> **STUDY MATERIAL**:

..........

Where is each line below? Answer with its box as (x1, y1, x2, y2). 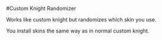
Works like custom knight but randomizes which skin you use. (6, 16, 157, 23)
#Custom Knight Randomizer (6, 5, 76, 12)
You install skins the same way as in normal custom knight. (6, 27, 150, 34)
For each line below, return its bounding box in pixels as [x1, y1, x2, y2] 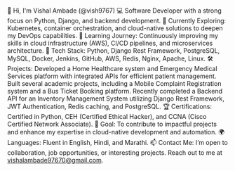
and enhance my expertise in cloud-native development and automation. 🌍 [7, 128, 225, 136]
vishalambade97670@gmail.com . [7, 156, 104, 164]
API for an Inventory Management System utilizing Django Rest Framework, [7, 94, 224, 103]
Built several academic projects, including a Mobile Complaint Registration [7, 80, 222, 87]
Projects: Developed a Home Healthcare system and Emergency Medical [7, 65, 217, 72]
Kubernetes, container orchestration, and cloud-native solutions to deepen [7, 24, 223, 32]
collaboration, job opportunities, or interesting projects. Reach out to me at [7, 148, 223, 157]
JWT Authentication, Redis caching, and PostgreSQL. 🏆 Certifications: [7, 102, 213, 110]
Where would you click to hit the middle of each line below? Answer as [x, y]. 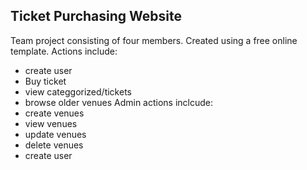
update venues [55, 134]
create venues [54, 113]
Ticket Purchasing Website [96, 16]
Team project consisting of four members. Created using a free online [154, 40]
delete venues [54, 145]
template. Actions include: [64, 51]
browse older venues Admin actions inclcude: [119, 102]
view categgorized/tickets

..........

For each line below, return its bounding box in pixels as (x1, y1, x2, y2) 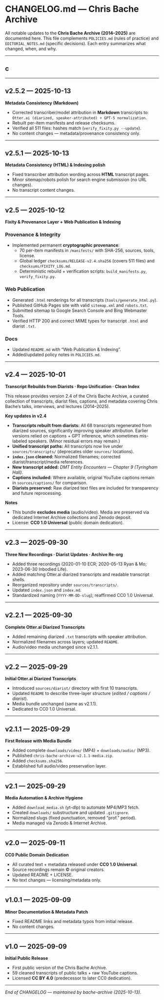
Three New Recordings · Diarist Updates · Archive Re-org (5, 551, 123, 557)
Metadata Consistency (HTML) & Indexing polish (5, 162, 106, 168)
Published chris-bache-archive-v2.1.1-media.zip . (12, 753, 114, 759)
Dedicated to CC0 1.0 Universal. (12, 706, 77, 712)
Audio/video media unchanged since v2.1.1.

..........

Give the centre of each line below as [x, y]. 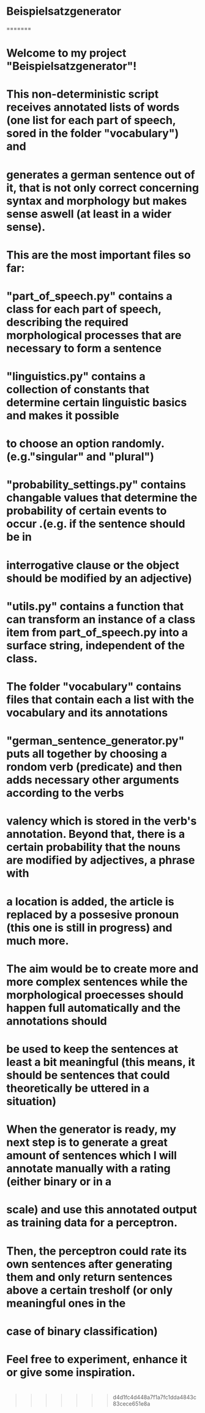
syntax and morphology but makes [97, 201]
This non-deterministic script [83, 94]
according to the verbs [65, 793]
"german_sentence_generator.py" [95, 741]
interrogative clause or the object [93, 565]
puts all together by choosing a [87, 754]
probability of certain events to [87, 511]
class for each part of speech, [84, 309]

..........

> **DIRECTIONS**: Leaving pictures out, output the lines of the data above from the one with "JWT Authentication, Redis" through the one with "view categgorized/tickets", word for word.

> **THE COMPLETED TASK**:
JWT Authentication, Redis caching, and PostgreSQL. 🏆 Certifications: [7, 102, 213, 110]
Where would you click to hit the middle of each line below? Answer as [x, y]. 
update venues [55, 134]
create venues [54, 113]
Ticket Purchasing Website [96, 16]
Team project consisting of four members. Created using a free online [154, 40]
delete venues [54, 145]
template. Actions include: [64, 51]
browse older venues Admin actions inclcude: [119, 102]
view categgorized/tickets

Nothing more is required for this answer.